AA: The circus world (including vaudeville) was an obsession during the silent era, at the latest since The Four Devils / De fire Djævle / Die vier Luftakrobaten (DK 1911, based on the novel by Herman Bang, D: Alfred Lind, Alex Christians, Robert Dinesen, Christian Rosenbaum, better than the 1920 remake by A. W. Sandberg, remade again as late as 1928 by Murnau). The world of magicians, clowns, dancers, acrobats, wild animals, varieties and fairgrounds inspired great artists, including Lubitsch, Curtiz, Sjöström, Chaplin, Browning, Dupont, Robison, Hitchcock, Lang, Murnau, and Sternberg. The approach to the circus world was at its most profound in Weimar Germany. E. A. Dupont built an international career on variations of Varieté. The most popular plot line was already introduced in The Four Devils: the triangle drama combined with perilous feats of acrobats with their salto mortales, risking their lives on the trust of the split second reactions of other team players. A favourite character besides the acrobat was the clown (at the latest since Sandberg's Klovnen, DK 1917, with Psilander) and its most heartbreaking interpretation was in the first major German sound film Der Blaue Engel by Emil Jannings (who also excelled as the acrobat in Varieté). "The world as a circus" was a tempting concept for the cinema during the silent age ever since Edison (who started with Buffalo Bill's Wild West circus acts) and Méliès, and of course, ever since.

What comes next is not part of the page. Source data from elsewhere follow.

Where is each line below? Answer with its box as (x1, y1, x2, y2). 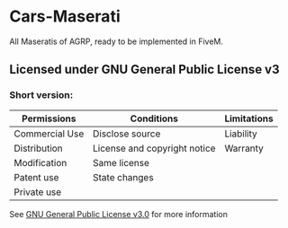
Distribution (13, 142, 63, 154)
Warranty (224, 142, 264, 154)
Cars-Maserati (9, 6, 121, 27)
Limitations (224, 112, 274, 125)
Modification (13, 156, 67, 169)
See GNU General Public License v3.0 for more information (9, 208, 228, 219)
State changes (93, 171, 155, 183)
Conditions (130, 112, 178, 125)
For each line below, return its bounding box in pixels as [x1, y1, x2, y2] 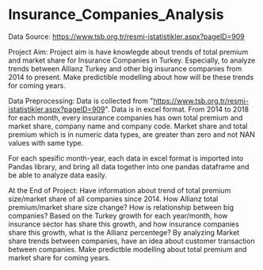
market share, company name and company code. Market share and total [8, 121, 248, 131]
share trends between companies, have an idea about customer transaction [8, 236, 255, 245]
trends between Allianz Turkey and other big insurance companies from [8, 63, 242, 73]
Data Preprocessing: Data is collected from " [8, 96, 154, 105]
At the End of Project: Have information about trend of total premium [8, 185, 231, 195]
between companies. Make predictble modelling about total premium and [8, 244, 247, 254]
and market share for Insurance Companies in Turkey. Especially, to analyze [8, 55, 256, 65]
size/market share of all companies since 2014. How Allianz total [8, 194, 219, 203]
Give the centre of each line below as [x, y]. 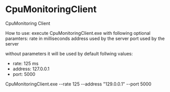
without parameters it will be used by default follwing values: [69, 54]
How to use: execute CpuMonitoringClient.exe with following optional [78, 33]
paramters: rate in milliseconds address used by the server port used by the [85, 38]
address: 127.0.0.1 [31, 69]
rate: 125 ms [26, 63]
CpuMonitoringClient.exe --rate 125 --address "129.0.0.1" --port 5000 [78, 84]

William A. Wellman's breakthrough into the big league of Hollywood was also a drama of magicians, dancers, acrobats, clowns, and animals.
The triangle tragedy plot stems from the Four Devils tradition.
The acts of the Russian vaudeville troupe are brilliant. The action on stage and backstage is displayed in affectionate detail. The non-circus action sequence in the beginning (the falling beam almost crushing Vera at the construction site) is also thrillingly directed.
This is a Florence Vidor vehicle. She is elegant, glamorous, and charming, her Vera character one of dignity. "These are my people. I love them".
Norodin (Clive Brook), the brooding lover, is a Houdini style escape artist, a master of chains, locks, coffins, and underwater rescues. He invents new magic acts, such as an ingenious disappearence act. He is also a brilliant knife-thrower.
El Brendel is perfect as the clown Toberchick with his bespectacled duck.
Lowell Sherman plays yet another variation of his blasé and callous millionaire cad character, famous at least since Way Down East.
There are original scenes of comedy, such as the troupe setting the millionaire's dinner table with flying saucers.
There are also moments of melancholy reflection, both for Vera and Norodin.
A well-made entertainment, a display of many of Wellman's strengths, yet not quite one of the actual masterpieces of the circus genre. My favourite scene is towards the end: everyone believes Norodin has drowned into the ocean in his most dangerous stunt, but the show must go on. We observe the expressions of Vera, Toberchik, and the duck. "Sometimes you don't know your love until it's too late".
The print is fundamentally good, giving a true sense of the original concept of Victor Milner's cinematography. There are slight occasional nitrate or water damage marks from the source material, and for a moment there is a duped quality, but on the whole this is a great print.